- [What the task asks]: Transcribe exactly the lines that fall between the one holding "SPORTZCRAAZY" and the one holding "Fazel Atrachali. The team plays its", inclusive, from the entries below.

==== Records for the exercise

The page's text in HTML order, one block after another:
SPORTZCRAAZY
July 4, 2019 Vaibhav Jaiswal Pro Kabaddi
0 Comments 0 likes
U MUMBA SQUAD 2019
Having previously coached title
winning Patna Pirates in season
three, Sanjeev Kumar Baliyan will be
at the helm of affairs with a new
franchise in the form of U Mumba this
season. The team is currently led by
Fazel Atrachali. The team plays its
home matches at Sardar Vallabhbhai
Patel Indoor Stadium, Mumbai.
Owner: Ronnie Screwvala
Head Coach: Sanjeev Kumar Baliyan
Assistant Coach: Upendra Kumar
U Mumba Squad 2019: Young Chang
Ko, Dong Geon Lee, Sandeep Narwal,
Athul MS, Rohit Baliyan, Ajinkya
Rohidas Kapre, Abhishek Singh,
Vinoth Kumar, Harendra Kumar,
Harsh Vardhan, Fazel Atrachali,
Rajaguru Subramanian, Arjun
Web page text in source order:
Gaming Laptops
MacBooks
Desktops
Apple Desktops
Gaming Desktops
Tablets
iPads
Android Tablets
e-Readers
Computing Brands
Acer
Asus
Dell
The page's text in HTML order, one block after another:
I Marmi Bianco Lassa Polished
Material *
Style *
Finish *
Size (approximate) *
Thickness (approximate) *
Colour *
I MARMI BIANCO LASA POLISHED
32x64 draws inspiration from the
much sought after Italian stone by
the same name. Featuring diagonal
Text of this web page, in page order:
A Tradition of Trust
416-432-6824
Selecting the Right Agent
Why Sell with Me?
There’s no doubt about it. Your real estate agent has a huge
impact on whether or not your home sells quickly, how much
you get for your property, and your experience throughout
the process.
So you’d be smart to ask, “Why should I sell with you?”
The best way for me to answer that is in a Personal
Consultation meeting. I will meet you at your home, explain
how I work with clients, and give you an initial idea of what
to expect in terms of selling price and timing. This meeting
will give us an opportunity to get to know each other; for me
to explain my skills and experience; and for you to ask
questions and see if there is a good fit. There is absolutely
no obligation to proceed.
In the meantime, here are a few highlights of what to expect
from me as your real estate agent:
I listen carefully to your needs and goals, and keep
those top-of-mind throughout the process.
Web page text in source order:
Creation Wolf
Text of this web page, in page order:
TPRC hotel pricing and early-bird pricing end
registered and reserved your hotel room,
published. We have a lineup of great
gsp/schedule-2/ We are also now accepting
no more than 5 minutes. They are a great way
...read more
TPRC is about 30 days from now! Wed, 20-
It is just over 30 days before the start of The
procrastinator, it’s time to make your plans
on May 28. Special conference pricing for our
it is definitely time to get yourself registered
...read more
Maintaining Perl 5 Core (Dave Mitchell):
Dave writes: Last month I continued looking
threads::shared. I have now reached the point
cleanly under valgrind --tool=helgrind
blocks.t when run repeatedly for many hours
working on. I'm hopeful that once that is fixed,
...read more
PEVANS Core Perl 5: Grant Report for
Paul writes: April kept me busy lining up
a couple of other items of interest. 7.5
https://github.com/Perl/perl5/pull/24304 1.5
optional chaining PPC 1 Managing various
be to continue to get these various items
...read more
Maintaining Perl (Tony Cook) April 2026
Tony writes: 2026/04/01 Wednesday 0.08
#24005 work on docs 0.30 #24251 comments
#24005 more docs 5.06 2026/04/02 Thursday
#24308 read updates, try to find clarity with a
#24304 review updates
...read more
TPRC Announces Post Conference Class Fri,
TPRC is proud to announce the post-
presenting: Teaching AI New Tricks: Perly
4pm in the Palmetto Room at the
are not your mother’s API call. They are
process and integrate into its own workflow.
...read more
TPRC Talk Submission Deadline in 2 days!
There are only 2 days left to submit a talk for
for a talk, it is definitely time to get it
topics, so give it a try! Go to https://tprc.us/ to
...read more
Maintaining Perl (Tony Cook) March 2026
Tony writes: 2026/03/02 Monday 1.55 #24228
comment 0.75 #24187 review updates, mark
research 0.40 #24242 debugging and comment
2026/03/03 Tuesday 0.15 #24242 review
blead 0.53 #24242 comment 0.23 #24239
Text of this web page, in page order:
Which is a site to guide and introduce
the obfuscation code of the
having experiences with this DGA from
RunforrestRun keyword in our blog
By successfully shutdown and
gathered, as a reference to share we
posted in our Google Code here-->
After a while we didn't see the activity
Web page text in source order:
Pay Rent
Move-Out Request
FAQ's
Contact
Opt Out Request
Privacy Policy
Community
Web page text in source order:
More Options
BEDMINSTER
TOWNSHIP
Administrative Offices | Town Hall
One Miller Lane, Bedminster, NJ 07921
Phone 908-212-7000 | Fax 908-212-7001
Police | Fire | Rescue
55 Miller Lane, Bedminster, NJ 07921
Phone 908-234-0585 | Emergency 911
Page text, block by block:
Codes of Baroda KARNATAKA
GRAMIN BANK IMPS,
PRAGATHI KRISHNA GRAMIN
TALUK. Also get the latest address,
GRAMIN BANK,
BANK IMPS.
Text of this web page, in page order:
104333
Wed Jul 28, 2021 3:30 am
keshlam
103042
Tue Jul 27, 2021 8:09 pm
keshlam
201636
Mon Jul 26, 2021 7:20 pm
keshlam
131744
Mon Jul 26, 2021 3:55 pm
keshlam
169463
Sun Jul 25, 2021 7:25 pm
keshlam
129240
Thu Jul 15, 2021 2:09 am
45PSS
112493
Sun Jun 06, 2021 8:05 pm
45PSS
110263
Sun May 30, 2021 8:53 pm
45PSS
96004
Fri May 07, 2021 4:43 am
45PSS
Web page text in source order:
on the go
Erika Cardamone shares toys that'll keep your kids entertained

========

- [Solution for this task]:
SPORTZCRAAZY
July 4, 2019 Vaibhav Jaiswal Pro Kabaddi
0 Comments 0 likes
U MUMBA SQUAD 2019
Having previously coached title
winning Patna Pirates in season
three, Sanjeev Kumar Baliyan will be
at the helm of affairs with a new
franchise in the form of U Mumba this
season. The team is currently led by
Fazel Atrachali. The team plays its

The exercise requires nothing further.